**MATERIAL SHOWN:**

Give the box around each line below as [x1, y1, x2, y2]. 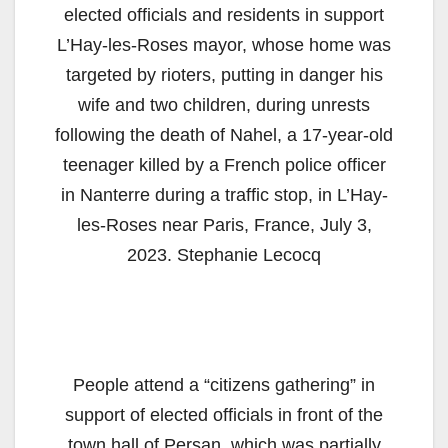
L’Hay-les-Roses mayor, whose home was [57, 34, 391, 55]
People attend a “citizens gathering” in [73, 374, 375, 395]
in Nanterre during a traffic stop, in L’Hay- [60, 184, 388, 205]
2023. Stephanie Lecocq [127, 244, 321, 265]
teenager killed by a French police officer [62, 154, 386, 175]
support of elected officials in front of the [65, 404, 383, 425]
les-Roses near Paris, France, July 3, [76, 214, 372, 235]
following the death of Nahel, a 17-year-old [55, 124, 393, 145]
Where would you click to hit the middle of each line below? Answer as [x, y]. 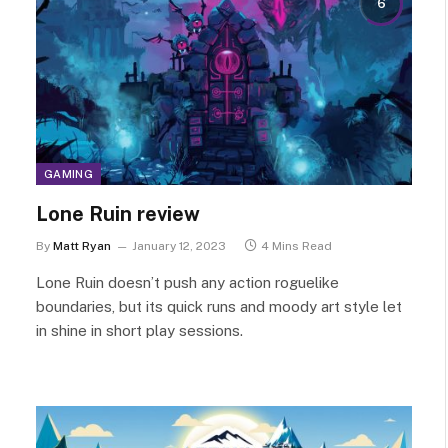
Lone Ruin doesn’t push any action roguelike [187, 282]
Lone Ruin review [118, 213]
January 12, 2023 [179, 245]
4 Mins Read [296, 245]
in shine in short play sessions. [139, 330]
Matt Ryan [82, 245]
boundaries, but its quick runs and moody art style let [219, 306]
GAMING [68, 173]
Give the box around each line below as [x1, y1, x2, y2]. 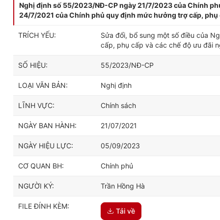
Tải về [116, 207, 135, 216]
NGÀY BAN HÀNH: [18, 121, 77, 130]
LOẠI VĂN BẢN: [18, 81, 68, 89]
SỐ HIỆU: [18, 61, 48, 69]
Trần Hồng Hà [101, 182, 145, 190]
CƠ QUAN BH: [18, 162, 64, 170]
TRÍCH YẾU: [18, 31, 56, 39]
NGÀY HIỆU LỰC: [18, 141, 73, 150]
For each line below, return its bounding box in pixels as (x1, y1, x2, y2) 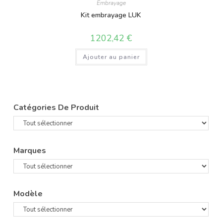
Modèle (13, 188, 43, 200)
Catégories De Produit (13, 102, 100, 113)
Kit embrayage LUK (81, 10, 141, 20)
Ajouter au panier (82, 53, 140, 61)
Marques (13, 145, 47, 157)
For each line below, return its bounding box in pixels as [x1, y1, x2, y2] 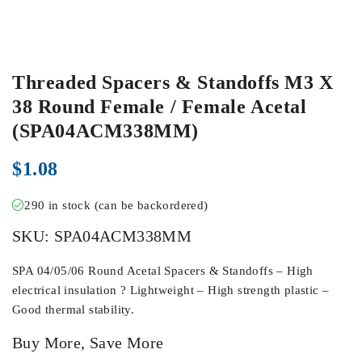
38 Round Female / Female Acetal [12, 95, 307, 117]
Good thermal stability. [12, 302, 135, 316]
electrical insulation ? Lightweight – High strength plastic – [12, 283, 330, 297]
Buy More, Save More [12, 333, 164, 351]
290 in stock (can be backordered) [24, 198, 208, 212]
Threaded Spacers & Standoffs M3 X [12, 71, 334, 93]
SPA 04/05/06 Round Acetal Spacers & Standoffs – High [12, 263, 314, 277]
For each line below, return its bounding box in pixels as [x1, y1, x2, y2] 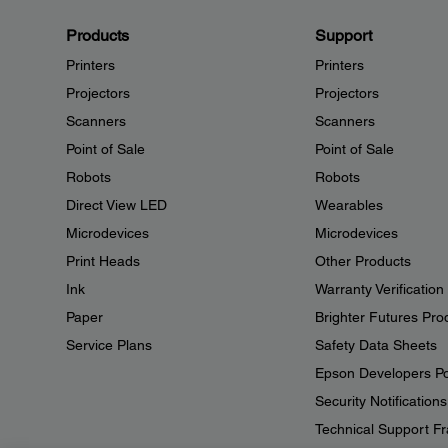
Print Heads [66, 253, 140, 269]
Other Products [314, 253, 411, 269]
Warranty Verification [314, 281, 444, 297]
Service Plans [66, 337, 152, 353]
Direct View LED [66, 197, 167, 213]
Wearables [314, 197, 383, 213]
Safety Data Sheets [314, 337, 437, 353]
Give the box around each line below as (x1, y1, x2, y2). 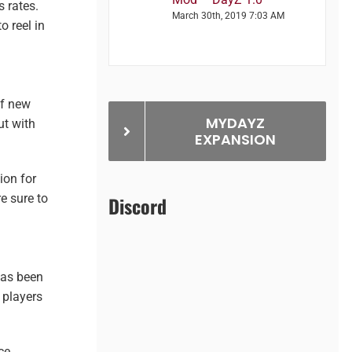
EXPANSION (194, 130, 276, 150)
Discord (108, 192, 167, 221)
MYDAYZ (205, 113, 265, 134)
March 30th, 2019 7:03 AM (172, 10, 285, 22)
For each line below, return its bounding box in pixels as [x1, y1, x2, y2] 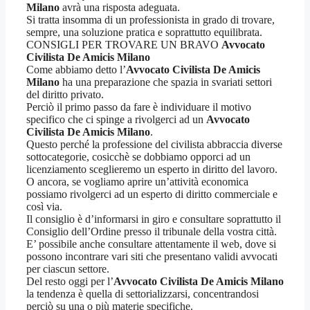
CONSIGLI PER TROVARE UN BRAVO [26, 39, 221, 51]
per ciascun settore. [26, 263, 109, 275]
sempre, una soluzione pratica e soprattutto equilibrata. [26, 26, 262, 39]
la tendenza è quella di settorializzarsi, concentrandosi [26, 288, 259, 300]
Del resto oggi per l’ [26, 275, 113, 288]
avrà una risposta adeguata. [60, 1, 180, 14]
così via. [26, 201, 62, 213]
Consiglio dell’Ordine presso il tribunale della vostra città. [26, 226, 277, 238]

**REQUIRED WORK:** Going down the listing above, begin printing at the line with "Good thermal stability. [12, 302, 135, 316]" and finish with the line with "290 in stock", exactly as they appear.

**RESPONSE:**
Good thermal stability. [12, 302, 135, 316]
electrical insulation ? Lightweight – High strength plastic – [12, 283, 330, 297]
Buy More, Save More [12, 333, 164, 351]
290 in stock (can be backordered) [24, 198, 208, 212]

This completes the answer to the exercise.